■ **What you need to do**
The listing below is to be copied in full, line by line.

═════ Extracted records

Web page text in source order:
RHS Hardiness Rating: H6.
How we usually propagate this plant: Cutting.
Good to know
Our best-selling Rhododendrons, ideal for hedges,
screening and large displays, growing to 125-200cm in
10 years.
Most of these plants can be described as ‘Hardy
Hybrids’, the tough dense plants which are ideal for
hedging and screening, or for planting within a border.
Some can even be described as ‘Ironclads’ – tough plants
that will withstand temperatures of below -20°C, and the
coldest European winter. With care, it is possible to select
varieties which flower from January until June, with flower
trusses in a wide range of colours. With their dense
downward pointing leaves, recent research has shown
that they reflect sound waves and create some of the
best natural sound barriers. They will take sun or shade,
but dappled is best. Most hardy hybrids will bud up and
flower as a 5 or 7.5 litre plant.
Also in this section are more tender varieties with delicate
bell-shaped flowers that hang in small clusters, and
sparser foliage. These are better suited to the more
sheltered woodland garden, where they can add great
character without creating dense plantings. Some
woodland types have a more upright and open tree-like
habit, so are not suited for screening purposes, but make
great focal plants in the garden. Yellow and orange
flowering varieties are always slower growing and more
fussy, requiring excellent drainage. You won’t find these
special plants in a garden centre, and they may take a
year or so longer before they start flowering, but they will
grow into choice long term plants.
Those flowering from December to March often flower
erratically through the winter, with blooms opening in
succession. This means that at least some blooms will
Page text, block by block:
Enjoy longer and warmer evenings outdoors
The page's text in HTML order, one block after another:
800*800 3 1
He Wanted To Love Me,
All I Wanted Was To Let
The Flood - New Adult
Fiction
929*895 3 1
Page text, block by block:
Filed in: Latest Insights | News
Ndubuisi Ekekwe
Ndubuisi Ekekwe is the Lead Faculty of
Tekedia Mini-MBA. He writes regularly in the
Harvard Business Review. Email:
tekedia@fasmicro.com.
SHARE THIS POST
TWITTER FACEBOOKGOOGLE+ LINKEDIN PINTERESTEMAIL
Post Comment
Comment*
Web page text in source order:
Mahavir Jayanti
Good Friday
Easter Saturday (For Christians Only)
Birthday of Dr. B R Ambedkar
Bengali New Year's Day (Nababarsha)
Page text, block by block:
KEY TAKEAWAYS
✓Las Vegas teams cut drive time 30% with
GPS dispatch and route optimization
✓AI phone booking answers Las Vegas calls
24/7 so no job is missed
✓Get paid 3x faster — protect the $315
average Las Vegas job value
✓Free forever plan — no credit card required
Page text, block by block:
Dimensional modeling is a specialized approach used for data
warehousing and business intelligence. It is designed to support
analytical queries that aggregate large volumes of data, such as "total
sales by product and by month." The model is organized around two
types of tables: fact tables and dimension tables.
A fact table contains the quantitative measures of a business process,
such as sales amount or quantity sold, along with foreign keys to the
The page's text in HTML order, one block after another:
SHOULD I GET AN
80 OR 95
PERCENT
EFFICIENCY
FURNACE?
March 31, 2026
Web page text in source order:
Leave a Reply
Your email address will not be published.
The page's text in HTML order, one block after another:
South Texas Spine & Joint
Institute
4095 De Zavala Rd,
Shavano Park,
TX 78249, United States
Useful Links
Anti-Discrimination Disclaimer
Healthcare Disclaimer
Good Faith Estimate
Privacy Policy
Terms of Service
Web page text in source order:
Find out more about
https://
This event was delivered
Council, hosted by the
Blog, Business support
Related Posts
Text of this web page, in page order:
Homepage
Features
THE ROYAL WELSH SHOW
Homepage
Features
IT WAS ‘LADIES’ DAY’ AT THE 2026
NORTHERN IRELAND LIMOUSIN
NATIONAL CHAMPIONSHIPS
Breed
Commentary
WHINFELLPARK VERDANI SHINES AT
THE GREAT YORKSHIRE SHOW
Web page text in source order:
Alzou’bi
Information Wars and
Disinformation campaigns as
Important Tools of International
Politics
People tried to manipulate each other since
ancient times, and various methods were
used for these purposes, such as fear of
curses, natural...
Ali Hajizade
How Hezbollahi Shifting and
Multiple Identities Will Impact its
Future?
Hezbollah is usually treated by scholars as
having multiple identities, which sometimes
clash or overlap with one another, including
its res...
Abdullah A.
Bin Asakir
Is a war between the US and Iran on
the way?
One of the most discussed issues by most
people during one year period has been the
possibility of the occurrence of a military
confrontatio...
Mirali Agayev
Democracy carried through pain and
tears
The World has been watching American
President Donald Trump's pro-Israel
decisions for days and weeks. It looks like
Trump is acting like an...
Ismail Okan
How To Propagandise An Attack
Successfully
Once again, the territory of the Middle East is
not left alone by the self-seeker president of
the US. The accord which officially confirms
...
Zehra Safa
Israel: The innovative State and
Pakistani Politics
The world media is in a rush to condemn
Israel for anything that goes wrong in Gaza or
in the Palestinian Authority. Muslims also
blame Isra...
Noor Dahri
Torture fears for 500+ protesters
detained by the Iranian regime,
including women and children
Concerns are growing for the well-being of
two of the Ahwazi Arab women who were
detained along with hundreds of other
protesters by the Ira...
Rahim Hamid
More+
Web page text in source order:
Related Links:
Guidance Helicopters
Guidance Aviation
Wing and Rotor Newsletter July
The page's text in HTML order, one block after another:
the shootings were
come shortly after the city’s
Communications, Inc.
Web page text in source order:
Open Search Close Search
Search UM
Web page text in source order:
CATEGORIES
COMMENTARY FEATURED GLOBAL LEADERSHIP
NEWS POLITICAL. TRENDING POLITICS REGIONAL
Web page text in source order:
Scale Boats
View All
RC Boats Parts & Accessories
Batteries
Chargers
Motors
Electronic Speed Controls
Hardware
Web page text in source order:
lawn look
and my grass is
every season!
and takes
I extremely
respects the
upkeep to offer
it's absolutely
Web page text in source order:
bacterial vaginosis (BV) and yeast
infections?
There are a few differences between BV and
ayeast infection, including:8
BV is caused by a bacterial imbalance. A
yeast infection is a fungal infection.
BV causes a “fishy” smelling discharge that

══════════

■ **Result below**
Web page text in source order:
RHS Hardiness Rating: H6.
How we usually propagate this plant: Cutting.
Good to know
Our best-selling Rhododendrons, ideal for hedges,
screening and large displays, growing to 125-200cm in
10 years.
Most of these plants can be described as ‘Hardy
Hybrids’, the tough dense plants which are ideal for
hedging and screening, or for planting within a border.
Some can even be described as ‘Ironclads’ – tough plants
that will withstand temperatures of below -20°C, and the
coldest European winter. With care, it is possible to select
varieties which flower from January until June, with flower
trusses in a wide range of colours. With their dense
downward pointing leaves, recent research has shown
that they reflect sound waves and create some of the
best natural sound barriers. They will take sun or shade,
but dappled is best. Most hardy hybrids will bud up and
flower as a 5 or 7.5 litre plant.
Also in this section are more tender varieties with delicate
bell-shaped flowers that hang in small clusters, and
sparser foliage. These are better suited to the more
sheltered woodland garden, where they can add great
character without creating dense plantings. Some
woodland types have a more upright and open tree-like
habit, so are not suited for screening purposes, but make
great focal plants in the garden. Yellow and orange
flowering varieties are always slower growing and more
fussy, requiring excellent drainage. You won’t find these
special plants in a garden centre, and they may take a
year or so longer before they start flowering, but they will
grow into choice long term plants.
Those flowering from December to March often flower
erratically through the winter, with blooms opening in
succession. This means that at least some blooms will
Page text, block by block:
Enjoy longer and warmer evenings outdoors
The page's text in HTML order, one block after another:
800*800 3 1
He Wanted To Love Me,
All I Wanted Was To Let
The Flood - New Adult
Fiction
929*895 3 1
Page text, block by block:
Filed in: Latest Insights | News
Ndubuisi Ekekwe
Ndubuisi Ekekwe is the Lead Faculty of
Tekedia Mini-MBA. He writes regularly in the
Harvard Business Review. Email:
tekedia@fasmicro.com.
SHARE THIS POST
TWITTER FACEBOOKGOOGLE+ LINKEDIN PINTERESTEMAIL
Post Comment
Comment*
Web page text in source order:
Mahavir Jayanti
Good Friday
Easter Saturday (For Christians Only)
Birthday of Dr. B R Ambedkar
Bengali New Year's Day (Nababarsha)
Page text, block by block:
KEY TAKEAWAYS
✓Las Vegas teams cut drive time 30% with
GPS dispatch and route optimization
✓AI phone booking answers Las Vegas calls
24/7 so no job is missed
✓Get paid 3x faster — protect the $315
average Las Vegas job value
✓Free forever plan — no credit card required
Page text, block by block:
Dimensional modeling is a specialized approach used for data
warehousing and business intelligence. It is designed to support
analytical queries that aggregate large volumes of data, such as "total
sales by product and by month." The model is organized around two
types of tables: fact tables and dimension tables.
A fact table contains the quantitative measures of a business process,
such as sales amount or quantity sold, along with foreign keys to the
The page's text in HTML order, one block after another:
SHOULD I GET AN
80 OR 95
PERCENT
EFFICIENCY
FURNACE?
March 31, 2026
Web page text in source order:
Leave a Reply
Your email address will not be published.
The page's text in HTML order, one block after another:
South Texas Spine & Joint
Institute
4095 De Zavala Rd,
Shavano Park,
TX 78249, United States
Useful Links
Anti-Discrimination Disclaimer
Healthcare Disclaimer
Good Faith Estimate
Privacy Policy
Terms of Service
Web page text in source order:
Find out more about
https://
This event was delivered
Council, hosted by the
Blog, Business support
Related Posts
Text of this web page, in page order:
Homepage
Features
THE ROYAL WELSH SHOW
Homepage
Features
IT WAS ‘LADIES’ DAY’ AT THE 2026
NORTHERN IRELAND LIMOUSIN
NATIONAL CHAMPIONSHIPS
Breed
Commentary
WHINFELLPARK VERDANI SHINES AT
THE GREAT YORKSHIRE SHOW
Web page text in source order:
Alzou’bi
Information Wars and
Disinformation campaigns as
Important Tools of International
Politics
People tried to manipulate each other since
ancient times, and various methods were
used for these purposes, such as fear of
curses, natural...
Ali Hajizade
How Hezbollahi Shifting and
Multiple Identities Will Impact its
Future?
Hezbollah is usually treated by scholars as
having multiple identities, which sometimes
clash or overlap with one another, including
its res...
Abdullah A.
Bin Asakir
Is a war between the US and Iran on
the way?
One of the most discussed issues by most
people during one year period has been the
possibility of the occurrence of a military
confrontatio...
Mirali Agayev
Democracy carried through pain and
tears
The World has been watching American
President Donald Trump's pro-Israel
decisions for days and weeks. It looks like
Trump is acting like an...
Ismail Okan
How To Propagandise An Attack
Successfully
Once again, the territory of the Middle East is
not left alone by the self-seeker president of
the US. The accord which officially confirms
...
Zehra Safa
Israel: The innovative State and
Pakistani Politics
The world media is in a rush to condemn
Israel for anything that goes wrong in Gaza or
in the Palestinian Authority. Muslims also
blame Isra...
Noor Dahri
Torture fears for 500+ protesters
detained by the Iranian regime,
including women and children
Concerns are growing for the well-being of
two of the Ahwazi Arab women who were
detained along with hundreds of other
protesters by the Ira...
Rahim Hamid
More+
Web page text in source order:
Related Links:
Guidance Helicopters
Guidance Aviation
Wing and Rotor Newsletter July
The page's text in HTML order, one block after another:
the shootings were
come shortly after the city’s
Communications, Inc.
Web page text in source order:
Open Search Close Search
Search UM
Web page text in source order:
CATEGORIES
COMMENTARY FEATURED GLOBAL LEADERSHIP
NEWS POLITICAL. TRENDING POLITICS REGIONAL
Web page text in source order:
Scale Boats
View All
RC Boats Parts & Accessories
Batteries
Chargers
Motors
Electronic Speed Controls
Hardware
Web page text in source order:
lawn look
and my grass is
every season!
and takes
I extremely
respects the
upkeep to offer
it's absolutely
Web page text in source order:
bacterial vaginosis (BV) and yeast
infections?
There are a few differences between BV and
ayeast infection, including:8
BV is caused by a bacterial imbalance. A
yeast infection is a fungal infection.
BV causes a “fishy” smelling discharge that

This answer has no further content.